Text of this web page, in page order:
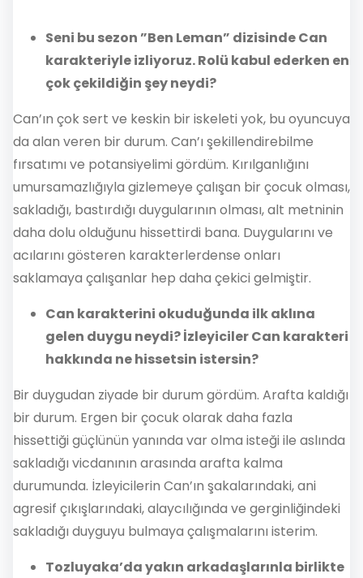
Seni bu sezon ”Ben Leman” dizisinde Can
karakteriyle izliyoruz. Rolü kabul ederken en
çok çekildiğin şey neydi?
Can’ın çok sert ve keskin bir iskeleti yok, bu oyuncuya
da alan veren bir durum. Can’ı şekillendirebilme
fırsatımı ve potansiyelimi gördüm. Kırılganlığını
umursamazlığıyla gizlemeye çalışan bir çocuk olması,
sakladığı, bastırdığı duygularının olması, alt metninin
daha dolu olduğunu hissettirdi bana. Duygularını ve
acılarını gösteren karakterlerdense onları
saklamaya çalışanlar hep daha çekici gelmiştir.
Can karakterini okuduğunda ilk aklına
gelen duygu neydi? İzleyiciler Can karakteri
hakkında ne hissetsin istersin?
Bir duygudan ziyade bir durum gördüm. Arafta kaldığı
bir durum. Ergen bir çocuk olarak daha fazla
hissettiği güçlünün yanında var olma isteği ile aslında
sakladığı vicdanının arasında arafta kalma
durumunda. İzleyicilerin Can’ın şakalarındaki, ani
agresif çıkışlarındaki, alaycılığında ve gerginliğindeki
sakladığı duyguyu bulmaya çalışmalarını isterim.
Tozluyaka’da yakın arkadaşlarınla birlikte
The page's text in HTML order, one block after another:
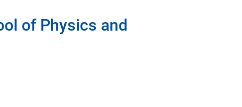
of Physics and
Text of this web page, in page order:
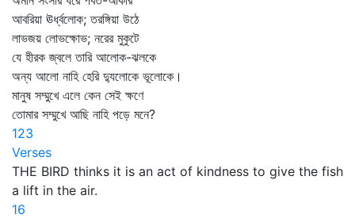
আবরিয়া ঊর্ধ্বলোক; তরঙ্গিয়া উঠে
লাভজয় লোভক্ষোভ; নরের মুকুটে
যে হীরক জ্বলে তারি আলোক-ঝলকে
অন্য আলো নাহি হেরি দ্যুলোকে ভূলোকে।
মানুষ সম্মুখে এলে কেন সেই ক্ষণে
তোমার সম্মুখে আছি নাহি পড়ে মনে?
123
Verses
THE BIRD thinks it is an act of kindness to give the fish
a lift in the air.
16
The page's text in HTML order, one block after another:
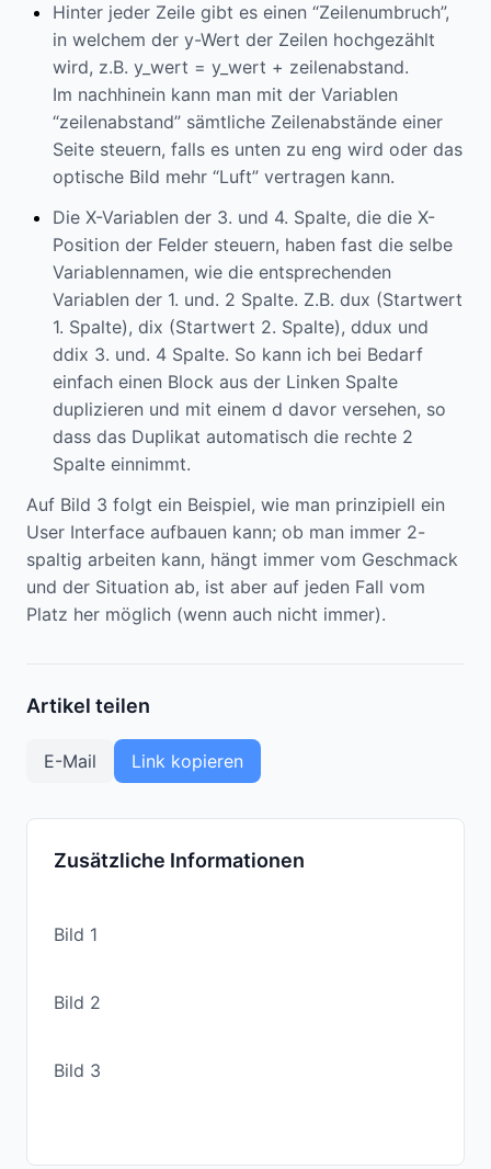
Hinter jeder Zeile gibt es einen “Zeilenumbruch”,
in welchem der y-Wert der Zeilen hochgezählt
wird, z.B. y_wert = y_wert + zeilenabstand.
Im nachhinein kann man mit der Variablen
“zeilenabstand” sämtliche Zeilenabstände einer
Seite steuern, falls es unten zu eng wird oder das
optische Bild mehr “Luft” vertragen kann.
Die X-Variablen der 3. und 4. Spalte, die die X-
Position der Felder steuern, haben fast die selbe
Variablennamen, wie die entsprechenden
Variablen der 1. und. 2 Spalte. Z.B. dux (Startwert
1. Spalte), dix (Startwert 2. Spalte), ddux und
ddix 3. und. 4 Spalte. So kann ich bei Bedarf
einfach einen Block aus der Linken Spalte
duplizieren und mit einem d davor versehen, so
dass das Duplikat automatisch die rechte 2
Spalte einnimmt.
Auf Bild 3 folgt ein Beispiel, wie man prinzipiell ein
User Interface aufbauen kann; ob man immer 2-
spaltig arbeiten kann, hängt immer vom Geschmack
und der Situation ab, ist aber auf jeden Fall vom
Platz her möglich (wenn auch nicht immer).
Artikel teilen
E-Mail Link kopieren
Zusätzliche Informationen
Bild 1
Bild 2
Bild 3
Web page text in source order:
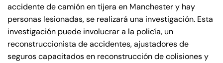
accidente de camión en tijera en Manchester y hay
personas lesionadas, se realizará una investigación. Esta
investigación puede involucrar a la policía, un
reconstruccionista de accidentes, ajustadores de
seguros capacitados en reconstrucción de colisiones y
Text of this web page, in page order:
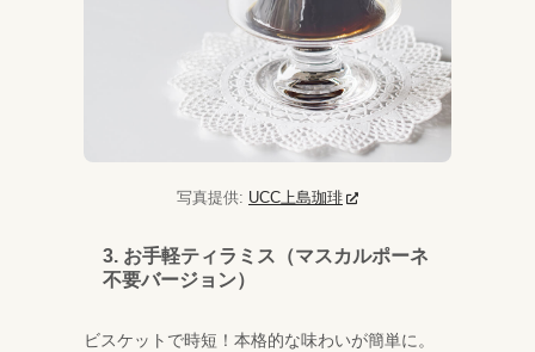
写真提供: UCC上島珈琲
3. お手軽ティラミス（マスカルポーネ
不要バージョン）
ビスケットで時短！本格的な味わいが簡単に。
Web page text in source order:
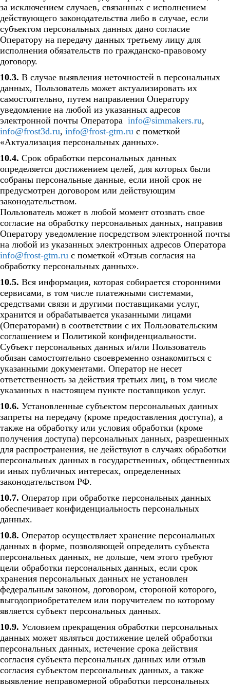
за исключением случаев, связанных с исполнением
действующего законодательства либо в случае, если
субъектом персональных данных дано согласие
Оператору на передачу данных третьему лицу для
исполнения обязательств по гражданско-правовому
договору.
10.3. В случае выявления неточностей в персональных
данных, Пользователь может актуализировать их
самостоятельно, путем направления Оператору
уведомление на любой из указанных адресов
электронной почты Оператора info@simmakers.ru,
info@frost3d.ru, info@frost-gtm.ru с пометкой
«Актуализация персональных данных».
10.4. Срок обработки персональных данных
определяется достижением целей, для которых были
собраны персональные данные, если иной срок не
предусмотрен договором или действующим
законодательством.
Пользователь может в любой момент отозвать свое
согласие на обработку персональных данных, направив
Оператору уведомление посредством электронной почты
на любой из указанных электронных адресов Оператора
info@frost-gtm.ru с пометкой «Отзыв согласия на
обработку персональных данных».
10.5. Вся информация, которая собирается сторонними
сервисами, в том числе платежными системами,
средствами связи и другими поставщиками услуг,
хранится и обрабатывается указанными лицами
(Операторами) в соответствии с их Пользовательским
соглашением и Политикой конфиденциальности.
Субъект персональных данных и/или Пользователь
обязан самостоятельно своевременно ознакомиться с
указанными документами. Оператор не несет
ответственность за действия третьих лиц, в том числе
указанных в настоящем пункте поставщиков услуг.
10.6. Установленные субъектом персональных данных
запреты на передачу (кроме предоставления доступа), а
также на обработку или условия обработки (кроме
получения доступа) персональных данных, разрешенных
для распространения, не действуют в случаях обработки
персональных данных в государственных, общественных
и иных публичных интересах, определенных
законодательством РФ.
10.7. Оператор при обработке персональных данных
обеспечивает конфиденциальность персональных
данных.
10.8. Оператор осуществляет хранение персональных
данных в форме, позволяющей определить субъекта
персональных данных, не дольше, чем этого требуют
цели обработки персональных данных, если срок
хранения персональных данных не установлен
федеральным законом, договором, стороной которого,
выгодоприобретателем или поручителем по которому
является субъект персональных данных.
10.9. Условием прекращения обработки персональных
данных может являться достижение целей обработки
персональных данных, истечение срока действия
согласия субъекта персональных данных или отзыв
согласия субъектом персональных данных, а также
выявление неправомерной обработки персональных
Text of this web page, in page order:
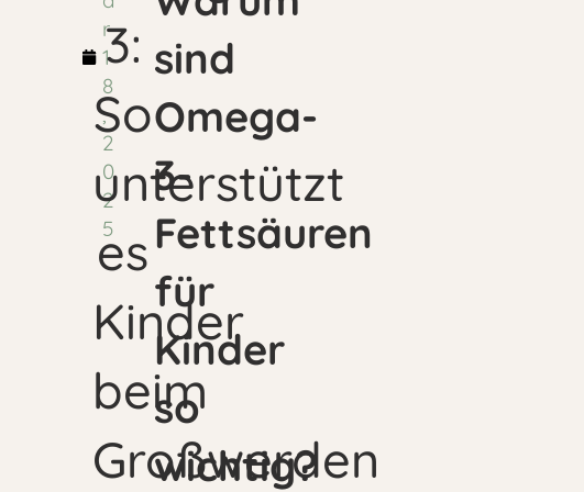
r
1
8
,
2
0
2
5
3:
So
unterstützt
es
Kinder
beim
Großwerden
sind
Omega-
3-
Fettsäuren
für
Kinder
so
wichtig?
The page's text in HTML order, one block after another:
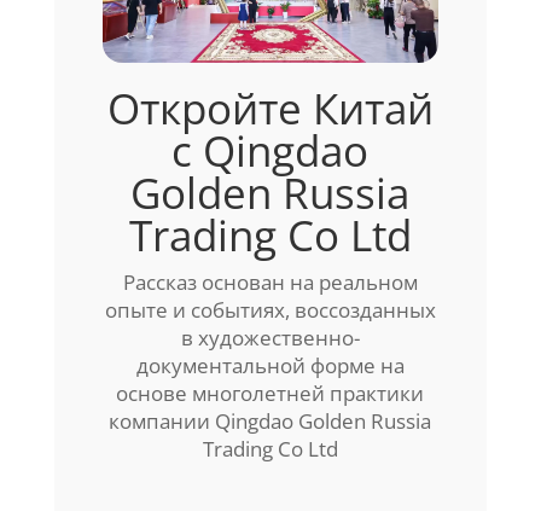
Откройте Китай
с Qingdao
Golden Russia
Trading Co Ltd
Рассказ основан на реальном
опыте и событиях, воссозданных
в художественно-
документальной форме на
основе многолетней практики
компании Qingdao Golden Russia
Trading Co Ltd
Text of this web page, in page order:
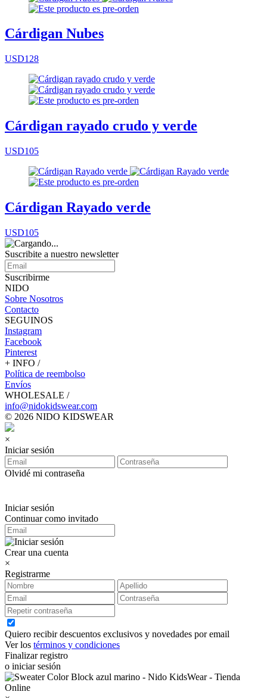
Cárdigan Nubes
USD128
Cárdigan rayado crudo y verde
USD105
Cárdigan Rayado verde
USD105
Suscribite a nuestro newsletter
Suscribirme
NIDO
Sobre Nosotros
Contacto
SEGUINOS
Instagram
Facebook
Pinterest
+ INFO /
Política de reembolso
Envíos
WHOLESALE /
info@nidokidswear.com
© 2026 NIDO KIDSWEAR
×
Iniciar sesión
Olvidé mi contraseña
Iniciar sesión
Continuar como invitado
Crear una cuenta
×
Registrarme
Quiero recibir descuentos exclusivos y novedades por email
Ver los términos y condiciones
Finalizar registro
o iniciar sesión
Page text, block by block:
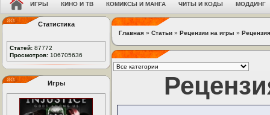
ИГРЫ КИНО И ТВ КОМИКСЫ И МАНГА ЧИТЫ И КОДЫ МОДДИНГ
Статистика
Статей: 87772
Просмотров: 106705636
Игры
Главная » Статьи » Рецензии на игры »
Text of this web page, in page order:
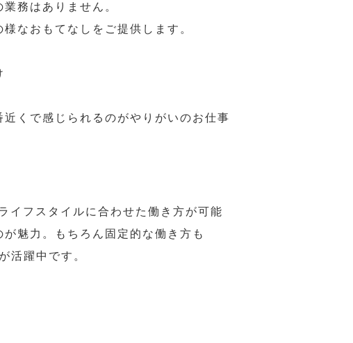
務はありません。
なおもてなしをご提供します。
くで感じられるのがやりがいのお仕事
イフスタイルに合わせた働き方が可能
魅力。もちろん固定的な働き方も
活躍中です。
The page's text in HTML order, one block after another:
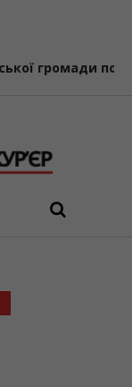
поповнив ще
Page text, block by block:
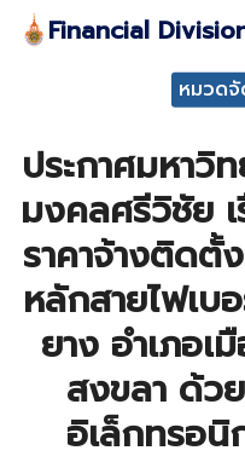
Skip Financial
หมวด
ประกาศมหาวิ
มงคลศรีวิชัย
ราคาจ้างติดตั้
หลักสายไฟเ
ยาง อำเภอ
สงขลา ด้ว
อิเล็กทรอ
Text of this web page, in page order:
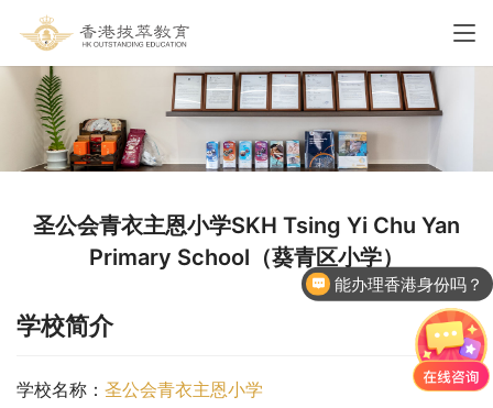
圣公会青衣主恩小学SKH Tsing Yi Chu Yan
Primary School（葵青区小学）
学校简介
学校名称： 圣公会青衣主恩小学
能办理香港身份吗？
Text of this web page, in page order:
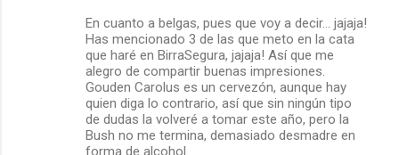
En cuanto a belgas, pues que voy a decir... jajaja!
Has mencionado 3 de las que meto en la cata
que haré en BirraSegura, jajaja! Así que me
alegro de compartir buenas impresiones.
Gouden Carolus es un cervezón, aunque hay
quien diga lo contrario, así que sin ningún tipo
de dudas la volveré a tomar este año, pero la
Bush no me termina, demasiado desmadre en
forma de alcohol.
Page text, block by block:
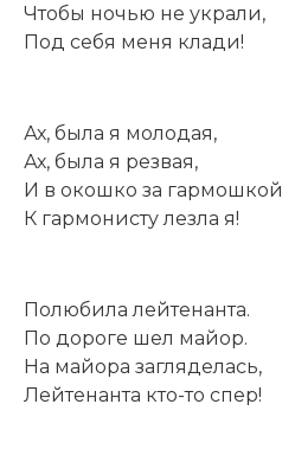
Чтобы ночью не украли,
Под себя меня клади!
Ах, была я молодая,
Ах, была я резвая,
И в окошко за гармошкой
К гармонисту лезла я!
Полюбила лейтенанта.
По дороге шел майор.
На майора загляделась,
Лейтенанта кто-то спер!
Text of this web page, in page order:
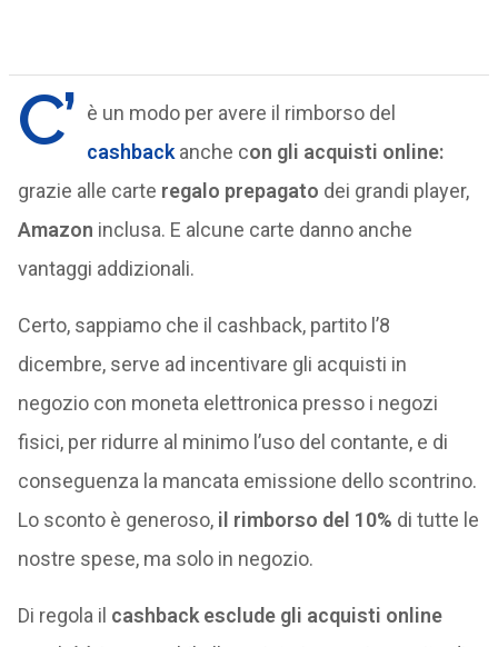
C’ è un modo per avere il rimborso del
cashbackanche con gli acquisti online:
grazie alle carte regalo prepagato dei grandi player,
Amazon inclusa. E alcune carte danno anche
vantaggi addizionali.
Certo, sappiamo che il cashback, partito l’8
dicembre, serve ad incentivare gli acquisti in
negozio con moneta elettronica presso i negozi
fisici, per ridurre al minimo l’uso del contante, e di
conseguenza la mancata emissione dello scontrino.
Lo sconto è generoso, il rimborso del 10% di tutte le
nostre spese, ma solo in negozio.
Di regola il cashback esclude gli acquisti online
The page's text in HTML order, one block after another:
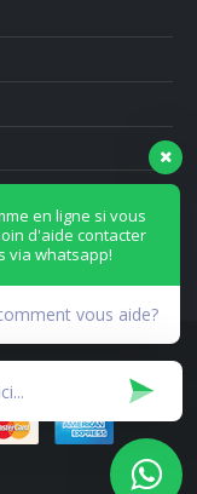
en ligne si vous
d'aide contacter
via whatsapp!
vous aide?
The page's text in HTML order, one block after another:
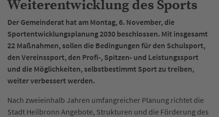
Weiterentwicklung des Sports
Der Gemeinderat hat am Montag, 6. November, die
Sportentwicklungsplanung 2030 beschlossen. Mit insgesamt
22 Maßnahmen, sollen die Bedingungen für den Schulsport,
den Vereinssport, den Profi-, Spitzen- und Leistungssport
und die Möglichkeiten, selbstbestimmt Sport zu treiben,
weiter verbessert werden.
Nach zweieinhalb Jahren umfangreicher Planung richtet die
Stadt Heilbronn Angebote, Strukturen und die Förderung des
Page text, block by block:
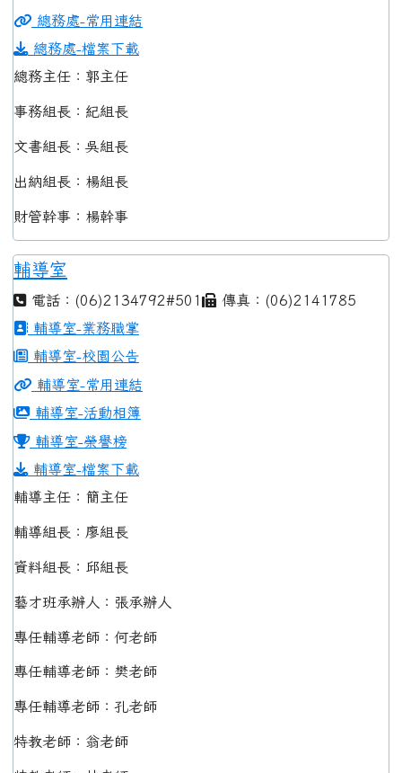
總務處-常用連結
總務處-檔案下載
總務主任：郭主任
事務組長：紀組長
文書組長：吳組長
出納組長：楊組長
財管幹事：楊幹事
輔導室
電話：(06)2134792#501
傳真：(06)2141785
輔導室-業務職掌
輔導室-校園公告
輔導室-常用連結
輔導室-活動相簿
輔導室-榮譽榜
輔導室-檔案下載
輔導主任：簡主任
輔導組長：廖組長
資料組長：邱組長
藝才班承辦人：張承辦人
專任輔導老師：何老師
專任輔導老師：樊老師
專任輔導老師：孔老師
特教老師：翁老師

* Problem statement:
Only the lines of the listing above from the one with "dass das Duplikat automatisch die rechte 2" through the one with "10.3. В случае" should be output, exactly, with both ends kept and pictures left out.

* Task result:
dass das Duplikat automatisch die rechte 2
Spalte einnimmt.
Auf Bild 3 folgt ein Beispiel, wie man prinzipiell ein
User Interface aufbauen kann; ob man immer 2-
spaltig arbeiten kann, hängt immer vom Geschmack
und der Situation ab, ist aber auf jeden Fall vom
Platz her möglich (wenn auch nicht immer).
Artikel teilen
E-Mail Link kopieren
Zusätzliche Informationen
Bild 1
Bild 2
Bild 3
Web page text in source order:
accidente de camión en tijera en Manchester y hay
personas lesionadas, se realizará una investigación. Esta
investigación puede involucrar a la policía, un
reconstruccionista de accidentes, ajustadores de
seguros capacitados en reconstrucción de colisiones y
Text of this web page, in page order:
写真提供: UCC上島珈琲
3. お手軽ティラミス（マスカルポーネ
不要バージョン）
ビスケットで時短！本格的な味わいが簡単に。
Web page text in source order:
за исключением случаев, связанных с исполнением
действующего законодательства либо в случае, если
субъектом персональных данных дано согласие
Оператору на передачу данных третьему лицу для
исполнения обязательств по гражданско-правовому
договору.
10.3. В случае выявления неточностей в персональных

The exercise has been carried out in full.